Ex-«étoile montante» du parti Les Républicains avant d’être sacré une première fois ministre sous Emmanuel Macron, à Bercy, Gérald Darmanin est nommé, ce lundi 6 juillet 2020, ministre de l’Intérieur dans le premier gouvernement de Jean Castex, en remplacement de Christophe Castaner.

Auparavant ministre de l’Action et des comptes publics, ce jeune homme politique (37 ans), s’est toujours défini comme «un Gaulliste social».
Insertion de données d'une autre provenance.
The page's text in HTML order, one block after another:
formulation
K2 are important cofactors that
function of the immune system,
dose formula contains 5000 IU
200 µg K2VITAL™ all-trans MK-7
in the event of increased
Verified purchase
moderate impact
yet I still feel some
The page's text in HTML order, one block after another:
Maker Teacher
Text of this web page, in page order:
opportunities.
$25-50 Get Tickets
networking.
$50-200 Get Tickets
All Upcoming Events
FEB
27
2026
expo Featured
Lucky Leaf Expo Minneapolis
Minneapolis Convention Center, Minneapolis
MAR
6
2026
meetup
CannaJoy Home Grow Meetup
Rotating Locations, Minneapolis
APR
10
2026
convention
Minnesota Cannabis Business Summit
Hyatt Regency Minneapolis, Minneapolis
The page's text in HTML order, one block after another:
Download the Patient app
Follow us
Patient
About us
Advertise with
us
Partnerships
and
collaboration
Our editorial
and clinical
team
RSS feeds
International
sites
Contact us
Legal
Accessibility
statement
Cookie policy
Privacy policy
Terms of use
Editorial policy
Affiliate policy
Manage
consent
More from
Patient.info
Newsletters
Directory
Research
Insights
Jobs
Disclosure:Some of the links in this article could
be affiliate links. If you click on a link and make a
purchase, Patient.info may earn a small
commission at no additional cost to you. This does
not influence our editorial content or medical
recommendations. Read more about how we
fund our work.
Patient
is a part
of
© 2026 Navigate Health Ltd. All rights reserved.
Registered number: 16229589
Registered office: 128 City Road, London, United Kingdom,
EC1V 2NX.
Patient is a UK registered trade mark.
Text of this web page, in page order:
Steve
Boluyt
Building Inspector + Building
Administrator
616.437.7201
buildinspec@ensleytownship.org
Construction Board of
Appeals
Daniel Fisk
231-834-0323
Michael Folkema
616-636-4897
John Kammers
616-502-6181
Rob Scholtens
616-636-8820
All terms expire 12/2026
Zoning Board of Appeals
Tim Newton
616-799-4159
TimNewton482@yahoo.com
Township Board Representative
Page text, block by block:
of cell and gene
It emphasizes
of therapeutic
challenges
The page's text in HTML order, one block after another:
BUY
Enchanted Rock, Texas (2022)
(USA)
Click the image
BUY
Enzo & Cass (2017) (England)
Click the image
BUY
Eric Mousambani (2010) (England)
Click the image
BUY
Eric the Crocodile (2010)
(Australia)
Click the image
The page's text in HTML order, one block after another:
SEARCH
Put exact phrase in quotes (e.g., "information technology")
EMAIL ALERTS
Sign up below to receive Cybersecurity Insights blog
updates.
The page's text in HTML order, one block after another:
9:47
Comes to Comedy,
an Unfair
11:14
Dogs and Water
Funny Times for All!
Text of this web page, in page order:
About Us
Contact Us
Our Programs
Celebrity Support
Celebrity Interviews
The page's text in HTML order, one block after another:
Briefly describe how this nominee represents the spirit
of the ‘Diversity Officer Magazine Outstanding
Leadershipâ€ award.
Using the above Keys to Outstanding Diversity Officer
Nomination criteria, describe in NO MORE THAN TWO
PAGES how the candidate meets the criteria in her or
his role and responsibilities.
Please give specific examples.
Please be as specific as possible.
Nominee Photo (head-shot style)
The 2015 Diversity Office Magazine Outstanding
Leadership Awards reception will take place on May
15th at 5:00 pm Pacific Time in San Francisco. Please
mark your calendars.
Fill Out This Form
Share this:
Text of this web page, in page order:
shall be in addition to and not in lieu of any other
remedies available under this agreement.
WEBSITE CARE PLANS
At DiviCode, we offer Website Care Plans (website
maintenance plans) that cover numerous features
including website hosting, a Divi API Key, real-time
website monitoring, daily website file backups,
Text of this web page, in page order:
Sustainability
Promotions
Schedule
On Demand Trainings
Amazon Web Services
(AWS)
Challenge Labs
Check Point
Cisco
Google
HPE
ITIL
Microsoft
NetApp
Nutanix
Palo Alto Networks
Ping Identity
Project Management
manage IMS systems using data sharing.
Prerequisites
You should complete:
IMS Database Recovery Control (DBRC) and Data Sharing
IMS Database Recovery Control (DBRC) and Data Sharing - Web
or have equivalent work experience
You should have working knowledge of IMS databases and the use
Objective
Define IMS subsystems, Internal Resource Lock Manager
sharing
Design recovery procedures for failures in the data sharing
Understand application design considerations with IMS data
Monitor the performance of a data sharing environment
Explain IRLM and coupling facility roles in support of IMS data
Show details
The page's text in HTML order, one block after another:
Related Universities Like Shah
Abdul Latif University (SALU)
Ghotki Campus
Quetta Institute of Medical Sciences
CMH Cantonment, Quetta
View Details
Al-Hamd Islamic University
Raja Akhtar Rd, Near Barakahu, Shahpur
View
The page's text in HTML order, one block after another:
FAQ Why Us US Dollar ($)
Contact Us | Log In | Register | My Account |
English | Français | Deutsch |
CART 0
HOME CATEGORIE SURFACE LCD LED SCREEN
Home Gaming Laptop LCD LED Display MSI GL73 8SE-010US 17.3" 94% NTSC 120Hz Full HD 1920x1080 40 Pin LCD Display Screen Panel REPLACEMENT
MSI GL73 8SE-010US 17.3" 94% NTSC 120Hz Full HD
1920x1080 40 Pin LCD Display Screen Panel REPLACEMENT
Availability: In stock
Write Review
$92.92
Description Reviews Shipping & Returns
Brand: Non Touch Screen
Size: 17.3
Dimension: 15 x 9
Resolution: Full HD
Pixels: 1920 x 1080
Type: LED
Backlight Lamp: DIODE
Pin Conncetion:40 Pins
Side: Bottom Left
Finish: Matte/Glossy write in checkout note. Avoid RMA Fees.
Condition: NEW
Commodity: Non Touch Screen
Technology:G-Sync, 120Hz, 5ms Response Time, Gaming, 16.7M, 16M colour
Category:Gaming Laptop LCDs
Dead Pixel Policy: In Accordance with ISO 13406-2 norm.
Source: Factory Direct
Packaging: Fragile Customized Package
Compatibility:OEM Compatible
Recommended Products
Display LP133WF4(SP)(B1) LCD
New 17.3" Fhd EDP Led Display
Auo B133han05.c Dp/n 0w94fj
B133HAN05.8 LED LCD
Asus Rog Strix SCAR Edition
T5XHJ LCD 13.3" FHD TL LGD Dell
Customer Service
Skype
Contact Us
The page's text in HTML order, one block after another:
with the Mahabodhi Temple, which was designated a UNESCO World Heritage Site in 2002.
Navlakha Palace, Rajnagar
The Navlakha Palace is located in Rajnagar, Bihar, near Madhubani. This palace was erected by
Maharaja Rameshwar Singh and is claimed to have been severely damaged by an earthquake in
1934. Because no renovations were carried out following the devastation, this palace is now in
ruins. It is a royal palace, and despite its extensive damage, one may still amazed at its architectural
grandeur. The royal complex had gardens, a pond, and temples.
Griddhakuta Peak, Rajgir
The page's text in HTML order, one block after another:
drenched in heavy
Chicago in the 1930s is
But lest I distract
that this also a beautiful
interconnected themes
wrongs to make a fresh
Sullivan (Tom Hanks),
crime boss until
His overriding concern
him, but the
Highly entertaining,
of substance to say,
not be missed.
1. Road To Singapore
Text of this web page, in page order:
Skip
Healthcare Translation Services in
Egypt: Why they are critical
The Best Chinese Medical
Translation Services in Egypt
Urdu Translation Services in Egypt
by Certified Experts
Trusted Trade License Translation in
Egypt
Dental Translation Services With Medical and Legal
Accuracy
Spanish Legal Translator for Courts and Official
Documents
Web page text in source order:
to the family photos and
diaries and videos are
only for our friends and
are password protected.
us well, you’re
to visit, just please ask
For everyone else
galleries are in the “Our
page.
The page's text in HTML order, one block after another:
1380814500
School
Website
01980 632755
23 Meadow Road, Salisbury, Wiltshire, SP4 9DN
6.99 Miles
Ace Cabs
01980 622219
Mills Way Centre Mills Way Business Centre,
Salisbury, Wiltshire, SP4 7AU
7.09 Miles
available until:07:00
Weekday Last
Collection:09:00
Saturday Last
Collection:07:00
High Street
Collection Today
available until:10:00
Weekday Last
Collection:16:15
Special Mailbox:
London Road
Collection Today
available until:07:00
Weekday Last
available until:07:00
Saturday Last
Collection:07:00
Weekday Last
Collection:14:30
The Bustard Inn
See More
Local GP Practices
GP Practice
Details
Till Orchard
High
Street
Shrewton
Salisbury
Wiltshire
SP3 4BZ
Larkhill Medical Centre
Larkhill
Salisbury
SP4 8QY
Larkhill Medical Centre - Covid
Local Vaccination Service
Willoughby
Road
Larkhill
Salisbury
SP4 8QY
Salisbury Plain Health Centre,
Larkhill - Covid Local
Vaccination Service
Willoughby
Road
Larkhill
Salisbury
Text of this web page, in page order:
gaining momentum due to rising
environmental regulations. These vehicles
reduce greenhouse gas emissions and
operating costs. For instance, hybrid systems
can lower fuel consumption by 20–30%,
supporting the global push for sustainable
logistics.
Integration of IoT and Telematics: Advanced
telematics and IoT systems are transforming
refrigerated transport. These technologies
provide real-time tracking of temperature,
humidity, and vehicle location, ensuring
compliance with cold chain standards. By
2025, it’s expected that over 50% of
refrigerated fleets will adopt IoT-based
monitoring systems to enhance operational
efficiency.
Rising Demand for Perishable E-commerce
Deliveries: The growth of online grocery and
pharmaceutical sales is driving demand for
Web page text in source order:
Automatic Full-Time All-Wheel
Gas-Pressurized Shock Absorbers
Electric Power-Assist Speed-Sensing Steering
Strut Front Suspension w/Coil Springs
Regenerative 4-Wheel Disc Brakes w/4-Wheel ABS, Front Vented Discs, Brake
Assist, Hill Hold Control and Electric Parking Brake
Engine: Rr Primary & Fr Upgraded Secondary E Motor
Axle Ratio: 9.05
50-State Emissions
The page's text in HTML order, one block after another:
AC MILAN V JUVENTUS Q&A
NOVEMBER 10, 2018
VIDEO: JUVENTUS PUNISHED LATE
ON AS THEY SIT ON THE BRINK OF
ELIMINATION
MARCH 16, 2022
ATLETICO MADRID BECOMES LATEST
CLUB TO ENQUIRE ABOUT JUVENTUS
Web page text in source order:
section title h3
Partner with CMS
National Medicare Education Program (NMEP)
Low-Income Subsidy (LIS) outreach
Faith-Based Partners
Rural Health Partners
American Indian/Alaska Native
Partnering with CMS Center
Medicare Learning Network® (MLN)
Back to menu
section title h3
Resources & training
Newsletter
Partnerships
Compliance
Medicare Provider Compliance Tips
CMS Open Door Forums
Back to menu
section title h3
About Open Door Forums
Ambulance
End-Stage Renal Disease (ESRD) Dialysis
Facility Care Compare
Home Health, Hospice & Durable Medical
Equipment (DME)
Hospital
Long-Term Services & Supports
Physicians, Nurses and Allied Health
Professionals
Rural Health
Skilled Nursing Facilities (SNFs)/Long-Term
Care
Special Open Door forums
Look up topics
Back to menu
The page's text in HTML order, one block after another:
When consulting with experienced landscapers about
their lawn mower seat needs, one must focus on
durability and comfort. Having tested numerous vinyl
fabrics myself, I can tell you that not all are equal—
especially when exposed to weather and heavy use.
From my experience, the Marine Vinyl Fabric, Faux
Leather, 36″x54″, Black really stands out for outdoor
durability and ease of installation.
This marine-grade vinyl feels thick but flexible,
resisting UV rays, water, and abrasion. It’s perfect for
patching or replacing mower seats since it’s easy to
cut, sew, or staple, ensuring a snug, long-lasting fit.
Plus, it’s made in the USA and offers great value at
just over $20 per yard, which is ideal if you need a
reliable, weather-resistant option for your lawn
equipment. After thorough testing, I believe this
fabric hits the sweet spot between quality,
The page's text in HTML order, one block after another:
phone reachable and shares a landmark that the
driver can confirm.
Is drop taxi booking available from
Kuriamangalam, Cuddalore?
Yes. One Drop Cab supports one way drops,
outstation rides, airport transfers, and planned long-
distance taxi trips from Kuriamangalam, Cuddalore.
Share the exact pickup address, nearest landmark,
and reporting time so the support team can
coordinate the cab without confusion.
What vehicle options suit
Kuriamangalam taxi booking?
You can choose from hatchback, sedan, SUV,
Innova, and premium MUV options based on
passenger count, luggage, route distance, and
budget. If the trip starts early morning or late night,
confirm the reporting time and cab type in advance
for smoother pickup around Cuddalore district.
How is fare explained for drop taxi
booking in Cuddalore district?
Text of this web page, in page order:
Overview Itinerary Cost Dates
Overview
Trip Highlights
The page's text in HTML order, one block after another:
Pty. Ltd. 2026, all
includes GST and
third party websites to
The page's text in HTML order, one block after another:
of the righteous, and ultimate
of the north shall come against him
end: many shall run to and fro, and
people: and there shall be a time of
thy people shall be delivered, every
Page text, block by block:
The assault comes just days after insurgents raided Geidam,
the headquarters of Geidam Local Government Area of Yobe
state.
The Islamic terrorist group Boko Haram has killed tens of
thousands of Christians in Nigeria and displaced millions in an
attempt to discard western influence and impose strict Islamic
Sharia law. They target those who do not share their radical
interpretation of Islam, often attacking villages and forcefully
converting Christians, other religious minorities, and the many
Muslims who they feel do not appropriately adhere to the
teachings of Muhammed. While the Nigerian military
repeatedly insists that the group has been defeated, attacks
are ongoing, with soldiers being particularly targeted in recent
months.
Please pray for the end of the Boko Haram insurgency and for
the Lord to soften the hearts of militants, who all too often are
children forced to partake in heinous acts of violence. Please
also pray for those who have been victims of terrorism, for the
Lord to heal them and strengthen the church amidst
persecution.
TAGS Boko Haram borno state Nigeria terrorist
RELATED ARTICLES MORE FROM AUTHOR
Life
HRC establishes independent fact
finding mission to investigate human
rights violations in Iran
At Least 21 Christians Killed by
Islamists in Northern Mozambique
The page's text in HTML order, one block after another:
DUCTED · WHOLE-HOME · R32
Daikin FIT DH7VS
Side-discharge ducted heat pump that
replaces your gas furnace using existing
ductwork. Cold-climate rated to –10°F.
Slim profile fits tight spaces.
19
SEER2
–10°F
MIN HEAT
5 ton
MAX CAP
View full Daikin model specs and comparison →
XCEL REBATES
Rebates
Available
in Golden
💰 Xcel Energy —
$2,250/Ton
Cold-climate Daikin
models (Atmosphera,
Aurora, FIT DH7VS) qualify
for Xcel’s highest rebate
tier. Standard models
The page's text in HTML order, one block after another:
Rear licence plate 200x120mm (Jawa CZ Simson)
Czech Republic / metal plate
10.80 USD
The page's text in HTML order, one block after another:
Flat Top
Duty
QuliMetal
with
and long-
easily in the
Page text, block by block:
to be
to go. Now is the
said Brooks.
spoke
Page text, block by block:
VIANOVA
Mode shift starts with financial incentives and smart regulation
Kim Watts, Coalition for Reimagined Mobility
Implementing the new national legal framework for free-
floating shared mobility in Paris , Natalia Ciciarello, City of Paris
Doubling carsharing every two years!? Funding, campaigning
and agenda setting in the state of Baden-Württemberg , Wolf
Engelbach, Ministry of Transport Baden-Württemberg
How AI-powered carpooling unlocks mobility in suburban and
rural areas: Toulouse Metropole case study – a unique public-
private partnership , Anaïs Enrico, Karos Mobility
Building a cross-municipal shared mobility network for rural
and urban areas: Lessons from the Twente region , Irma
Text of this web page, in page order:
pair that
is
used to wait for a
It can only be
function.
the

Une caractéristique qu’il avait tenu à rappeler, en 2017, lors de sa prise de fonction à Bercy, lui dont le profil correspondait, en tous points, à l’un de ceux recherchés par Emmanuel Macron après sa victoire à la présidentielle.

A l’époque, Gérald Darmanin n’avait d’ailleurs pas caché sa volonté de rejoindre l’équipe du président élu, en ayant été à l’origine notamment d’un mémorable appel diffusé par vingt-deux élus de droite prêts à «répondre à la main tendue par le Président de la République», suite à la nomination d’Edouard Philippe au poste de Premier ministre.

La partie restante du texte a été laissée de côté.